(Input data)

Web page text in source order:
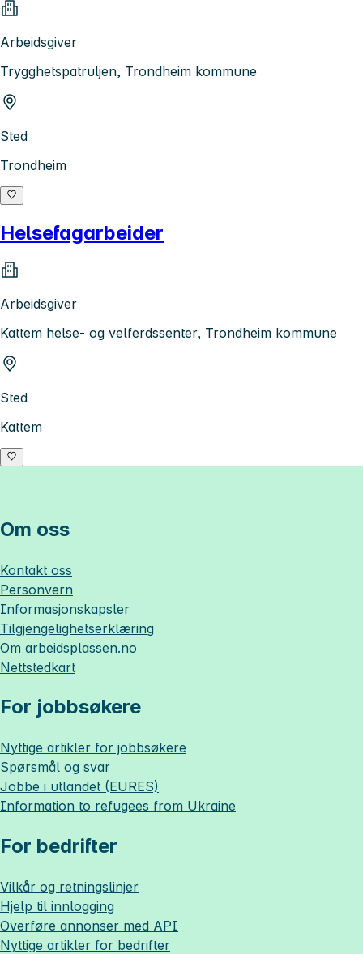
Arbeidsgiver
Trygghetspatruljen, Trondheim kommune
Sted
Trondheim
Helsefagarbeider
Arbeidsgiver
Kattem helse- og velferdssenter, Trondheim kommune
Sted
Kattem
Om oss
Kontakt oss
Personvern
Informasjonskapsler
Tilgjengelighetserklæring
Om arbeidsplassen.no
Nettstedkart
For jobbsøkere
Nyttige artikler for jobbsøkere
Spørsmål og svar
Jobbe i utlandet (EURES)
Information to refugees from Ukraine
For bedrifter
Vilkår og retningslinjer
Hjelp til innlogging
Overføre annonser med API
Nyttige artikler for bedrifter
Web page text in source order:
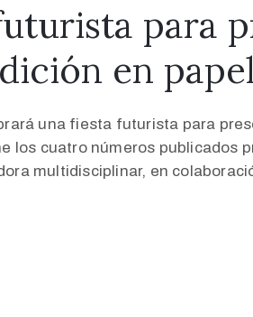
para
en papel
una fiesta futurista para
los cuatro números publicados
multidisciplinar, en
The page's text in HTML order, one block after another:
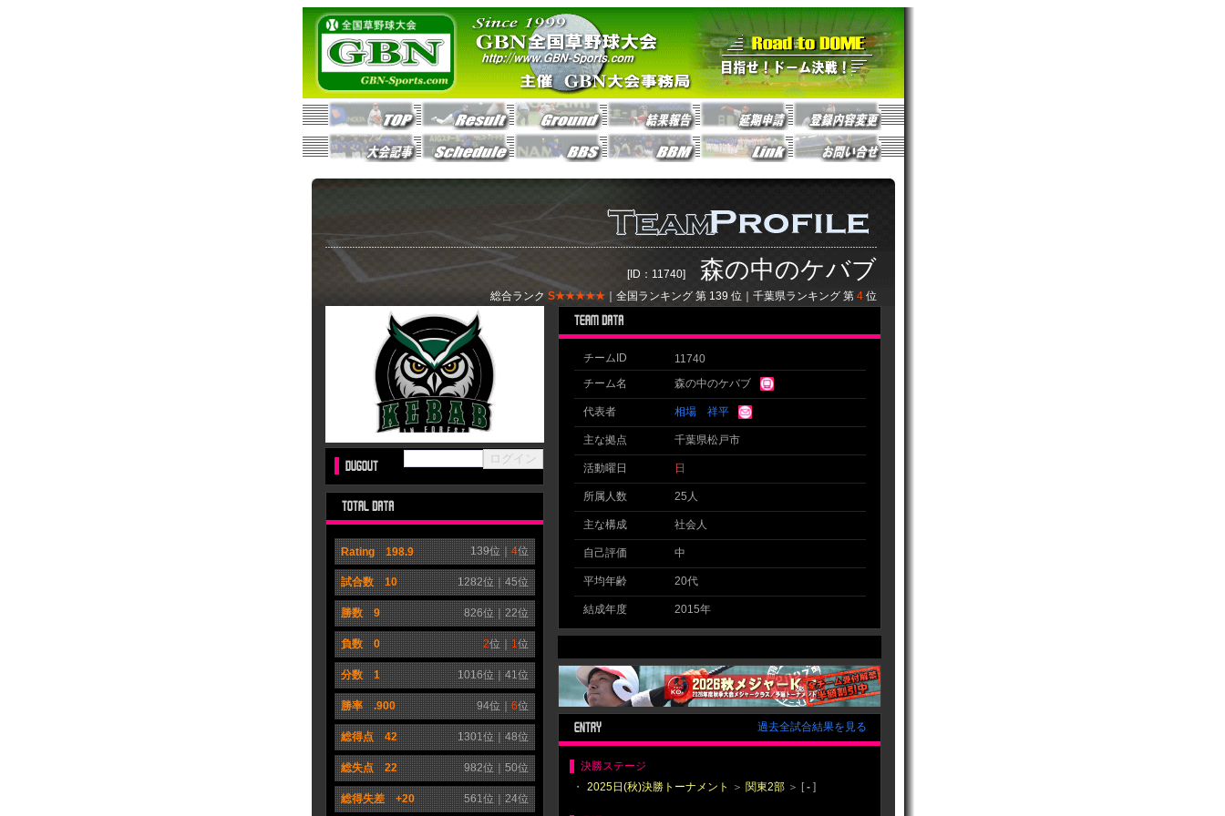
[ID：11740] 森の中のケバブ
総合ランク S★★★★★ ｜全国ランキング 第 139 位｜千葉県ランキング 第 4 位
Rating 198.9 139位｜4位
試合数 10 1282位｜45位
勝数 9 826位｜22位
負数 0 2位｜1位
分数 1 1016位｜41位
勝率 .900 94位｜6位
総得点 42 1301位｜48位
総失点 22 982位｜50位
総得失差 +20 561位｜24位
チームID 11740
チーム名 森の中のケバブ
代表者 相場 祥平
主な拠点 千葉県松戸市
活動曜日 日
所属人数 25人
主な構成 社会人
自己評価 中
平均年齢 20代
結成年度 2015年
過去全試合結果を見る
決勝ステージ
・
2025日(秋)決勝トーナメント ＞ 関東2部＞ [-]
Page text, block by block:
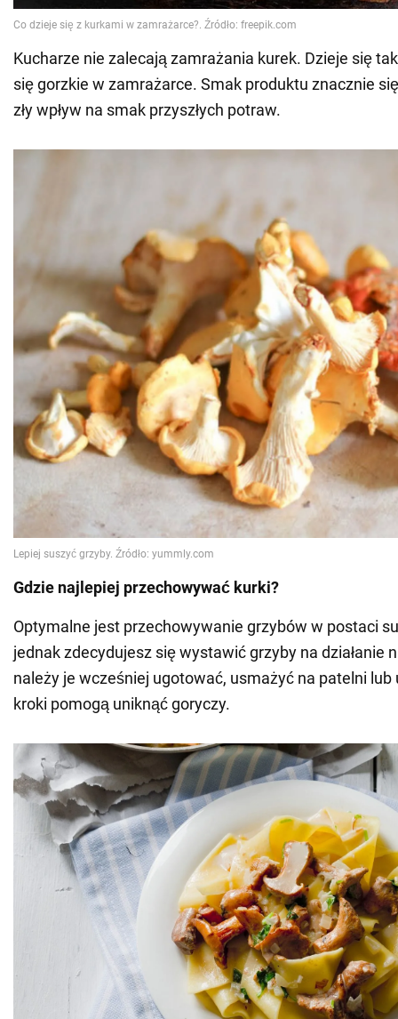
Kucharze nie zalecają zamrażania kurek. Dzieje się
się gorzkie w zamrażarce. Smak produktu znacznie
zły wpływ na smak przyszłych potraw.
Gdzie najlepiej przechowywać kurki?
Optymalne jest przechowywanie grzybów w postaci
jednak zdecydujesz się wystawić grzyby na działanie
należy je wcześniej ugotować, usmażyć na patelni lub
kroki pomogą uniknąć goryczy.

(End Input data)

Aim of the exercise: Check each line of the data above for the word "bedrifter", then state how many lines have it. Give the number alone.

Output: 2